Task instructions: Since only the text is wanted, print every entry below exactly and omit the images.

Material provided:
>>>
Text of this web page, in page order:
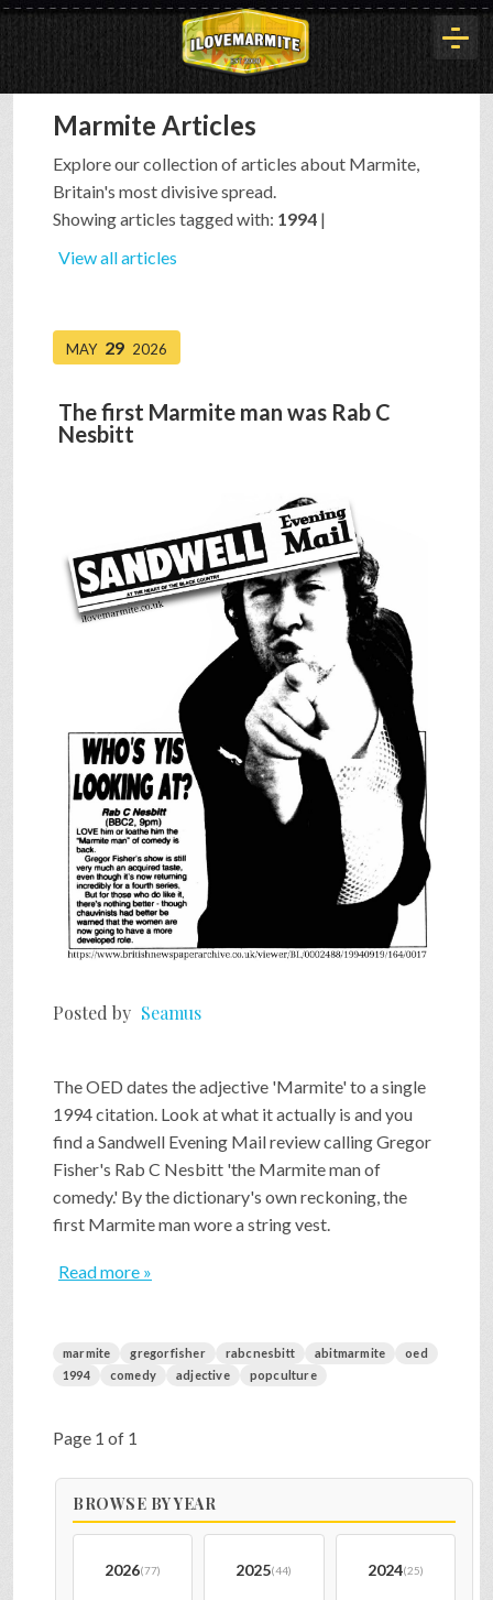
HOME
HISTORY
BUYOUT
INTERVIEWS
VIDEOS
SEARCH
PRESS & CONTACT
Marmite Articles
Explore our collection of articles about Marmite,
Britain's most divisive spread.
Showing articles tagged with: 1994 |
View all articles
MAY 29 2026
The first Marmite man was Rab C
Nesbitt
Posted by Seamus
The OED dates the adjective 'Marmite' to a single
1994 citation. Look at what it actually is and you
find a Sandwell Evening Mail review calling Gregor
Fisher's Rab C Nesbitt 'the Marmite man of
comedy.' By the dictionary's own reckoning, the
first Marmite man wore a string vest.
Read more »
marmite gregorfisher rabcnesbitt abitmarmite
oed
1994
comedy adjective popculture
Page 1 of 1
BROWSE BY YEAR
2026(77) 2025(44) 2024(25)
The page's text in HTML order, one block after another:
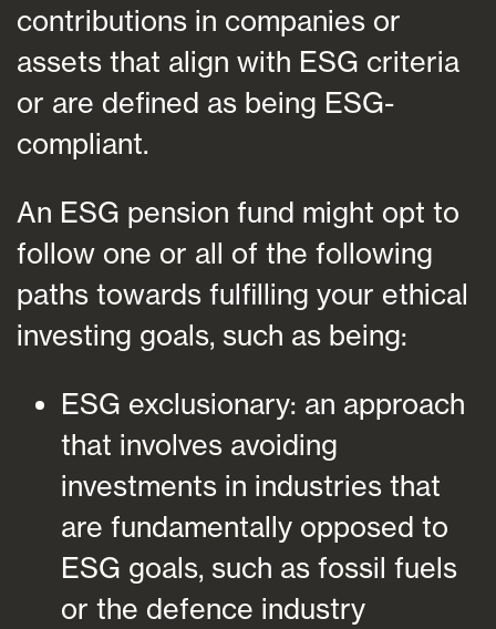
contributions in companies or
assets that align with ESG criteria
or are defined as being ESG-
compliant.
An ESG pension fund might opt to
follow one or all of the following
paths towards fulfilling your ethical
investing goals, such as being:
ESG exclusionary: an approach
that involves avoiding
investments in industries that
are fundamentally opposed to
ESG goals, such as fossil fuels
or the defence industry
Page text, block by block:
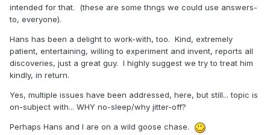
intended for that. (these are some thngs we could use answers-
to, everyone).
Hans has been a delight to work-with, too. Kind, extremely
patient, entertaining, willing to experiment and invent, reports all
discoveries, just a great guy. I highly suggest we try to treat him
kindly, in return.
Yes, multiple issues have been addressed, here, but still... topic is
on-subject with... WHY no-sleep/why jitter-off?
Perhaps Hans and I are on a wild goose chase.
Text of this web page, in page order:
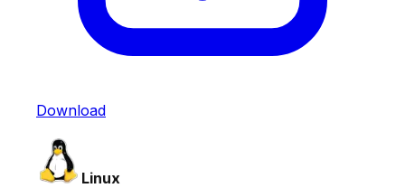
Download
Linux
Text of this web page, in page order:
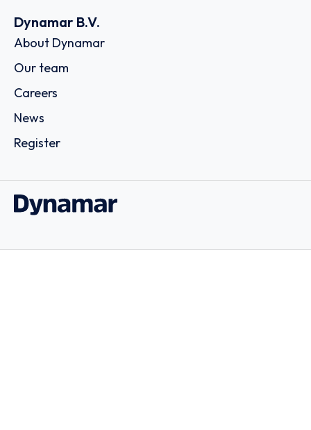
Dynamar B.V.
About Dynamar
Our team
Careers
News
Register
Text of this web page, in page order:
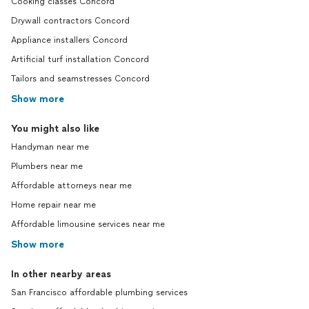
Drywall contractors Concord
Appliance installers Concord
Artificial turf installation Concord
Tailors and seamstresses Concord
Show more
You might also like
Handyman near me
Plumbers near me
Affordable attorneys near me
Home repair near me
Affordable limousine services near me
Show more
In other nearby areas
San Francisco affordable plumbing services
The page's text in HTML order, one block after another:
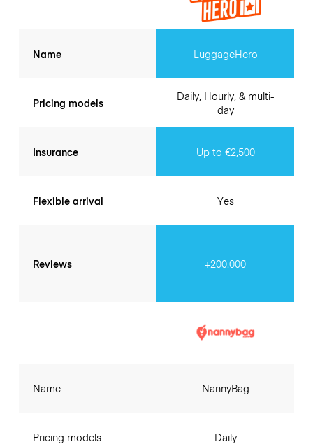
Name
Pricing models
Insurance
Flexible arrival
Reviews
LuggageHero
Daily, Hourly, & multi-
day
Up to €2,500
Yes
+200.000
Name
Pricing models
NannyBag
Daily
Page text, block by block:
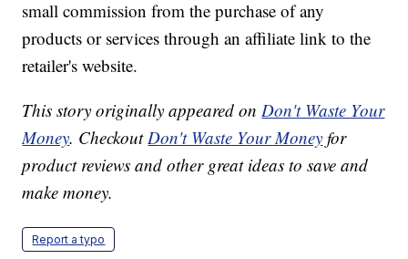
small commission from the purchase of any
products or services through an affiliate link to the
retailer's website.
This story originally appeared onDon't Waste Your
Money. CheckoutDon't Waste Your Money for
product reviews and other great ideas to save and
make money.
Report a typo
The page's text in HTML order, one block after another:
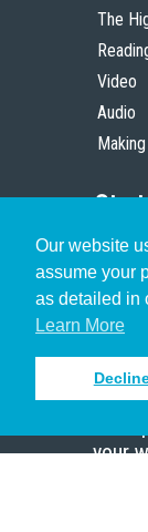
Our website
assume your
as detailed in
Learn More
The
Video
Audio
Start
Pastor
Scholar
Sign
your
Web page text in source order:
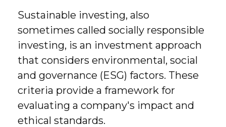
Sustainable investing, also
sometimes called socially responsible
investing, is an investment approach
that considers environmental, social
and governance (ESG) factors. These
criteria provide a framework for
evaluating a company's impact and
ethical standards.
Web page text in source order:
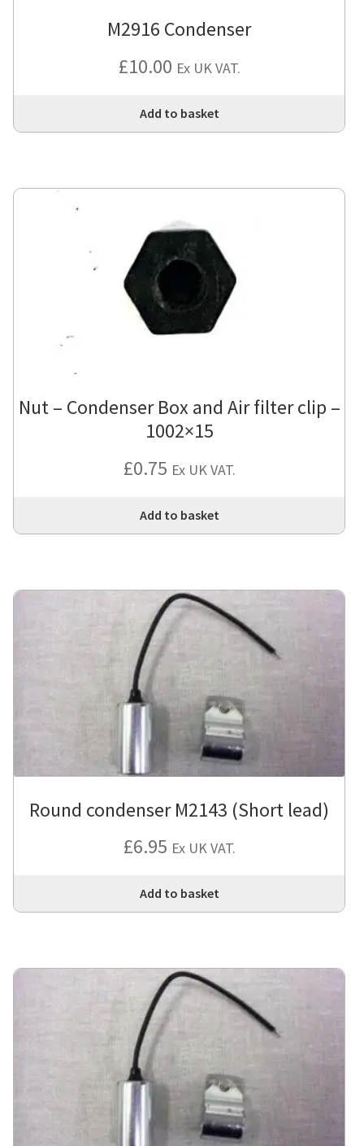
M2916 Condenser
£10.00 Ex UK VAT.
Add to basket
Nut – Condenser Box and Air filter clip –
1002×15
£0.75 Ex UK VAT.
Add to basket
Round condenser M2143 (Short lead)
£6.95 Ex UK VAT.
Add to basket
<<<
Task solution:
Text of this web page, in page order:
HOME
HISTORY
BUYOUT
INTERVIEWS
VIDEOS
SEARCH
PRESS & CONTACT
Marmite Articles
Explore our collection of articles about Marmite,
Britain's most divisive spread.
Showing articles tagged with: 1994 |
View all articles
MAY 29 2026
The first Marmite man was Rab C
Nesbitt
Posted by Seamus
The OED dates the adjective 'Marmite' to a single
1994 citation. Look at what it actually is and you
find a Sandwell Evening Mail review calling Gregor
Fisher's Rab C Nesbitt 'the Marmite man of
comedy.' By the dictionary's own reckoning, the
first Marmite man wore a string vest.
Read more »
marmite gregorfisher rabcnesbitt abitmarmite
oed
1994
comedy adjective popculture
Page 1 of 1
BROWSE BY YEAR
2026(77) 2025(44) 2024(25)
The page's text in HTML order, one block after another:
contributions in companies or
assets that align with ESG criteria
or are defined as being ESG-
compliant.
An ESG pension fund might opt to
follow one or all of the following
paths towards fulfilling your ethical
investing goals, such as being:
ESG exclusionary: an approach
that involves avoiding
investments in industries that
are fundamentally opposed to
ESG goals, such as fossil fuels
or the defence industry
Page text, block by block:
intended for that. (these are some thngs we could use answers-
to, everyone).
Hans has been a delight to work-with, too. Kind, extremely
patient, entertaining, willing to experiment and invent, reports all
discoveries, just a great guy. I highly suggest we try to treat him
kindly, in return.
Yes, multiple issues have been addressed, here, but still... topic is
on-subject with... WHY no-sleep/why jitter-off?
Perhaps Hans and I are on a wild goose chase.
Text of this web page, in page order:
Download
Linux
Text of this web page, in page order:
Dynamar B.V.
About Dynamar
Our team
Careers
News
Register
Text of this web page, in page order:
Drywall contractors Concord
Appliance installers Concord
Artificial turf installation Concord
Tailors and seamstresses Concord
Show more
You might also like
Handyman near me
Plumbers near me
Affordable attorneys near me
Home repair near me
Affordable limousine services near me
Show more
In other nearby areas
San Francisco affordable plumbing services
The page's text in HTML order, one block after another:
Name
Pricing models
Insurance
Flexible arrival
Reviews
LuggageHero
Daily, Hourly, & multi-
day
Up to €2,500
Yes
+200.000
Name
Pricing models
NannyBag
Daily
Page text, block by block:
small commission from the purchase of any
products or services through an affiliate link to the
retailer's website.
This story originally appeared onDon't Waste Your
Money. CheckoutDon't Waste Your Money for
product reviews and other great ideas to save and
make money.
Report a typo
The page's text in HTML order, one block after another:
Our website
assume your
as detailed in
Learn More
The
Video
Audio
Start
Pastor
Scholar
Sign
your
Web page text in source order:
Sustainable investing, also
sometimes called socially responsible
investing, is an investment approach
that considers environmental, social
and governance (ESG) factors. These
criteria provide a framework for
evaluating a company's impact and
ethical standards.
Web page text in source order:
M2916 Condenser
£10.00 Ex UK VAT.
Add to basket
Nut – Condenser Box and Air filter clip –
1002×15
£0.75 Ex UK VAT.
Add to basket
Round condenser M2143 (Short lead)
£6.95 Ex UK VAT.
Add to basket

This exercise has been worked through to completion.